**What the exercise asks**. Working from the records beneath this line, reproduce each one exactly.

### Records to process

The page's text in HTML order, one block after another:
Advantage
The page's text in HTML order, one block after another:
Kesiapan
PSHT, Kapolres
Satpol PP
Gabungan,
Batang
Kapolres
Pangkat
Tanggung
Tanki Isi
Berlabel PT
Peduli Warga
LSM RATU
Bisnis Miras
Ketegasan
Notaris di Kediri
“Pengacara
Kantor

######

**Written response**.
The page's text in HTML order, one block after another:
Advantage
The page's text in HTML order, one block after another:
Kesiapan
PSHT, Kapolres
Satpol PP
Gabungan,
Batang
Kapolres
Pangkat
Tanggung
Tanki Isi
Berlabel PT
Peduli Warga
LSM RATU
Bisnis Miras
Ketegasan
Notaris di Kediri
“Pengacara
Kantor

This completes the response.